Skip the images. Copy the records exactly as written.

==== MATERIAL FOR THE TASK ====

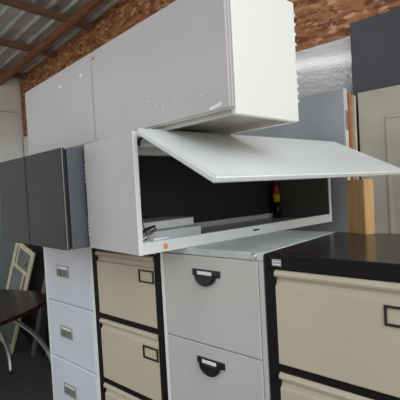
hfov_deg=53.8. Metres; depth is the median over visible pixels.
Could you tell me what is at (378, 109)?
door leaf
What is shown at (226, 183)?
upper cabinet
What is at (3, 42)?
beam
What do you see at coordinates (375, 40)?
panel board
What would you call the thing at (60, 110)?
upper cabinet
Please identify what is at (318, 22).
wall
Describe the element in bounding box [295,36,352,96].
plastic sheet
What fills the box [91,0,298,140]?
upper cabinet
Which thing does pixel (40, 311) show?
leaning board
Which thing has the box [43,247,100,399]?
filing cabinet
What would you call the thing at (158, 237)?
block
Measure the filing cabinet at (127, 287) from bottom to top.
1.320 m
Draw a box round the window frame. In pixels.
[0,243,34,353]
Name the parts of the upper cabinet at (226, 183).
panel, hinge arm, dark arm, wire bracket, bright arm, rail, panel, rail, rail, panel, flap door, panel
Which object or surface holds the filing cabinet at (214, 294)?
on the floor
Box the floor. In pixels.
[0,326,52,399]
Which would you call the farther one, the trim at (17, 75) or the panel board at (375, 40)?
the trim at (17, 75)
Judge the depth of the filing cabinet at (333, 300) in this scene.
1.10 m
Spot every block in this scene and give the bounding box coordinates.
[143,236,168,242]
[346,179,374,234]
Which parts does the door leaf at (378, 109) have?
panel moulding
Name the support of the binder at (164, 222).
on the binder at (182, 231)
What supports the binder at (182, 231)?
in the upper cabinet at (226, 183)
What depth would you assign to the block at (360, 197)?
1.51 m
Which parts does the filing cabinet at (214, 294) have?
trim, handle, handle, drawer, drawer
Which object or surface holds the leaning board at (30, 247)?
on the floor
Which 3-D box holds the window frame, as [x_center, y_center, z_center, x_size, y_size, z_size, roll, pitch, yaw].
[-1.857,0.963,3.955,0.686,1.117,0.156,-2,2,41]
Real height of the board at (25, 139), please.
2.300 m
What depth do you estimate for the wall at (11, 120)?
4.89 m
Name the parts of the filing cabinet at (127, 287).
drawer, drawer, drawer, label frame, label frame
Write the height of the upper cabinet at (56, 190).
0.398 m
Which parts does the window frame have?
sash rail
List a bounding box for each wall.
[0,75,23,162]
[20,0,399,136]
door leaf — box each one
[232,88,350,231]
[358,85,399,233]
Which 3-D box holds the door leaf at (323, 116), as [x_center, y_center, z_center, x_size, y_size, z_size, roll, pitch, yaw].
[0.538,0.425,2.363,0.763,2.017,0.042,-2,2,41]
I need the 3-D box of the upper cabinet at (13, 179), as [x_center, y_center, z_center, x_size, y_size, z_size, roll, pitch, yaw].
[-0.791,-0.002,1.996,0.300,0.398,0.342,-5,2,-45]
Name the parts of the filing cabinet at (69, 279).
handle, handle, drawer, handle, drawer, drawer
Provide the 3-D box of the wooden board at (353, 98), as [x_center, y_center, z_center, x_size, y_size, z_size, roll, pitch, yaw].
[0.622,0.436,2.376,0.702,1.985,0.024,-2,2,41]
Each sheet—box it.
[0,198,15,288]
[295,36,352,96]
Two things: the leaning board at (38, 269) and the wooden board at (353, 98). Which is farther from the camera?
the leaning board at (38, 269)
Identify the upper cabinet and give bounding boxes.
[0,157,30,244]
[25,53,96,154]
[25,148,88,250]
[83,128,399,255]
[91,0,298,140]
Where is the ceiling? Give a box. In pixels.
[0,0,119,78]
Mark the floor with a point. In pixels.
(31, 379)
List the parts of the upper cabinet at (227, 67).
door, panel
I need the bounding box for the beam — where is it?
[0,0,105,85]
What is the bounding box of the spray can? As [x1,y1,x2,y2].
[273,185,280,217]
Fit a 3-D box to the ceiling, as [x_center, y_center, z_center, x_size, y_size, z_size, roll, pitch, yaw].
[-1.221,-1.808,2.579,5.070,0.609,2.488,-2,2,41]
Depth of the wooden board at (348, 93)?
2.10 m
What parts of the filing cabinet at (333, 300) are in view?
drawer, label frame
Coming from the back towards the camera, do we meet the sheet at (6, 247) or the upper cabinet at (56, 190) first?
the sheet at (6, 247)
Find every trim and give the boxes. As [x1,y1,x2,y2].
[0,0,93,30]
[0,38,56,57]
[0,69,27,79]
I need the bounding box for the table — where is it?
[0,289,50,373]
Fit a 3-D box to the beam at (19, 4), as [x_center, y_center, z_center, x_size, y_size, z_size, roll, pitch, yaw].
[-1.844,-1.653,3.054,0.064,0.054,2.327,-2,2,41]
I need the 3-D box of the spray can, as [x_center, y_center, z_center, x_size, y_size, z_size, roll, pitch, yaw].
[0.439,0.007,2.262,0.041,0.186,0.041,-5,2,-41]
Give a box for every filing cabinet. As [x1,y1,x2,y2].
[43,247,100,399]
[92,248,167,399]
[160,230,334,399]
[264,232,399,399]
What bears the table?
on the floor
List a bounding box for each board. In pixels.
[20,245,48,354]
[21,244,33,318]
[23,136,28,156]
[31,275,45,356]
[347,92,353,179]
[350,8,399,179]
[351,95,358,179]
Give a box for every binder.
[142,216,193,230]
[143,225,200,240]

====

TASK SOLUTION:
hfov_deg=53.8. Metres; depth is the median over visible pixels.
Could you tell me what is at (378, 109)?
door leaf
What is shown at (226, 183)?
upper cabinet
What is at (3, 42)?
beam
What do you see at coordinates (375, 40)?
panel board
What would you call the thing at (60, 110)?
upper cabinet
Please identify what is at (318, 22).
wall
Describe the element in bounding box [295,36,352,96].
plastic sheet
What fills the box [91,0,298,140]?
upper cabinet
Which thing does pixel (40, 311) show?
leaning board
Which thing has the box [43,247,100,399]?
filing cabinet
What would you call the thing at (158, 237)?
block
Measure the filing cabinet at (127, 287) from bottom to top.
1.320 m
Draw a box round the window frame. In pixels.
[0,243,34,353]
Name the parts of the upper cabinet at (226, 183).
panel, hinge arm, dark arm, wire bracket, bright arm, rail, panel, rail, rail, panel, flap door, panel
Which object or surface holds the filing cabinet at (214, 294)?
on the floor
Box the floor. In pixels.
[0,326,52,399]
Which would you call the farther one, the trim at (17, 75) or the panel board at (375, 40)?
the trim at (17, 75)
Judge the depth of the filing cabinet at (333, 300) in this scene.
1.10 m
Spot every block in this scene and give the bounding box coordinates.
[143,236,168,242]
[346,179,374,234]
Which parts does the door leaf at (378, 109) have?
panel moulding
Name the support of the binder at (164, 222).
on the binder at (182, 231)
What supports the binder at (182, 231)?
in the upper cabinet at (226, 183)
What depth would you assign to the block at (360, 197)?
1.51 m
Which parts does the filing cabinet at (214, 294) have?
trim, handle, handle, drawer, drawer
Which object or surface holds the leaning board at (30, 247)?
on the floor
Which 3-D box holds the window frame, as [x_center, y_center, z_center, x_size, y_size, z_size, roll, pitch, yaw].
[-1.857,0.963,3.955,0.686,1.117,0.156,-2,2,41]
Real height of the board at (25, 139), please.
2.300 m
What depth do you estimate for the wall at (11, 120)?
4.89 m
Name the parts of the filing cabinet at (127, 287).
drawer, drawer, drawer, label frame, label frame
Write the height of the upper cabinet at (56, 190).
0.398 m
Which parts does the window frame have?
sash rail
List a bounding box for each wall.
[0,75,23,162]
[20,0,399,136]
door leaf — box each one
[232,88,350,231]
[358,85,399,233]
Which 3-D box holds the door leaf at (323, 116), as [x_center, y_center, z_center, x_size, y_size, z_size, roll, pitch, yaw].
[0.538,0.425,2.363,0.763,2.017,0.042,-2,2,41]
I need the 3-D box of the upper cabinet at (13, 179), as [x_center, y_center, z_center, x_size, y_size, z_size, roll, pitch, yaw].
[-0.791,-0.002,1.996,0.300,0.398,0.342,-5,2,-45]
Name the parts of the filing cabinet at (69, 279).
handle, handle, drawer, handle, drawer, drawer
Provide the 3-D box of the wooden board at (353, 98), as [x_center, y_center, z_center, x_size, y_size, z_size, roll, pitch, yaw].
[0.622,0.436,2.376,0.702,1.985,0.024,-2,2,41]
Each sheet—box it.
[0,198,15,288]
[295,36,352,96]
Two things: the leaning board at (38, 269) and the wooden board at (353, 98). Which is farther from the camera?
the leaning board at (38, 269)
Identify the upper cabinet and give bounding boxes.
[0,157,30,244]
[25,53,96,154]
[25,148,88,250]
[83,128,399,255]
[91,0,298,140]
Where is the ceiling? Give a box. In pixels.
[0,0,119,78]
Mark the floor with a point. In pixels.
(31, 379)
List the parts of the upper cabinet at (227, 67).
door, panel
I need the bounding box for the beam — where is it?
[0,0,105,85]
What is the bounding box of the spray can? As [x1,y1,x2,y2].
[273,185,280,217]
Fit a 3-D box to the ceiling, as [x_center, y_center, z_center, x_size, y_size, z_size, roll, pitch, yaw].
[-1.221,-1.808,2.579,5.070,0.609,2.488,-2,2,41]
Depth of the wooden board at (348, 93)?
2.10 m
What parts of the filing cabinet at (333, 300) are in view?
drawer, label frame
Coming from the back towards the camera, do we meet the sheet at (6, 247) or the upper cabinet at (56, 190) first?
the sheet at (6, 247)
Find every trim and give the boxes. As [x1,y1,x2,y2].
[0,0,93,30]
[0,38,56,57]
[0,69,27,79]
I need the bounding box for the table — where is it?
[0,289,50,373]
Fit a 3-D box to the beam at (19, 4), as [x_center, y_center, z_center, x_size, y_size, z_size, roll, pitch, yaw].
[-1.844,-1.653,3.054,0.064,0.054,2.327,-2,2,41]
I need the 3-D box of the spray can, as [x_center, y_center, z_center, x_size, y_size, z_size, roll, pitch, yaw].
[0.439,0.007,2.262,0.041,0.186,0.041,-5,2,-41]
Give a box for every filing cabinet. As [x1,y1,x2,y2].
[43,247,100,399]
[92,248,167,399]
[160,230,334,399]
[264,232,399,399]
What bears the table?
on the floor
List a bounding box for each board. In pixels.
[20,245,48,354]
[21,244,33,318]
[23,136,28,156]
[31,275,45,356]
[347,92,353,179]
[350,8,399,179]
[351,95,358,179]
Give a box for every binder.
[142,216,193,230]
[143,225,200,240]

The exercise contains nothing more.